_Record extracts_:
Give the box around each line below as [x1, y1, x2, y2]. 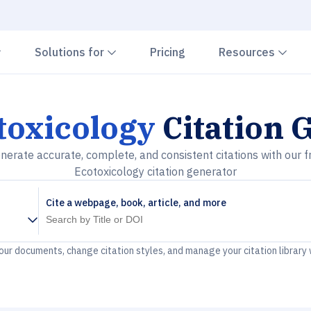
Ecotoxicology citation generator [74, 165, 237, 178]
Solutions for [35, 45, 107, 59]
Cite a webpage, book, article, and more [46, 196, 226, 209]
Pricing [150, 45, 185, 59]
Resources [219, 45, 278, 59]
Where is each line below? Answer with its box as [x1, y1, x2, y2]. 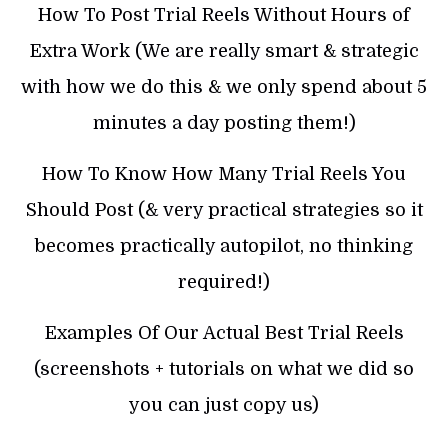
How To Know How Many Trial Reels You [42, 164, 406, 185]
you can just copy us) [129, 395, 319, 416]
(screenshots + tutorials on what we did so [34, 359, 414, 380]
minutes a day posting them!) [92, 113, 356, 134]
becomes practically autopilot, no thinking [35, 236, 413, 257]
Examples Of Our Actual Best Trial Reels [44, 323, 404, 344]
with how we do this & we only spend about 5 [21, 77, 427, 98]
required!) [178, 272, 270, 293]
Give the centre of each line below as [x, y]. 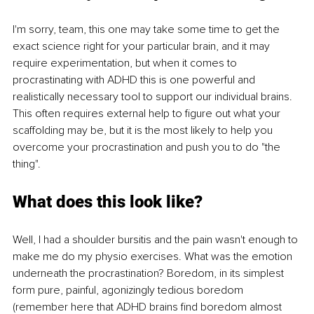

_Task to complete_: In your answer, repeat the material above in full, exactly, and without its pictures.

_Result_:
Give the box around each line below as [x1, y1, x2, y2]. 
Ecotoxicology citation generator [74, 165, 237, 178]
Solutions for [35, 45, 107, 59]
Cite a webpage, book, article, and more [46, 196, 226, 209]
Pricing [150, 45, 185, 59]
Resources [219, 45, 278, 59]
Where is each line below? Answer with its box as [x1, y1, x2, y2]. 
How To Know How Many Trial Reels You [42, 164, 406, 185]
you can just copy us) [129, 395, 319, 416]
(screenshots + tutorials on what we did so [34, 359, 414, 380]
minutes a day posting them!) [92, 113, 356, 134]
becomes practically autopilot, no thinking [35, 236, 413, 257]
Examples Of Our Actual Best Trial Reels [44, 323, 404, 344]
with how we do this & we only spend about 5 [21, 77, 427, 98]
required!) [178, 272, 270, 293]
Give the centre of each line below as [x, y]. 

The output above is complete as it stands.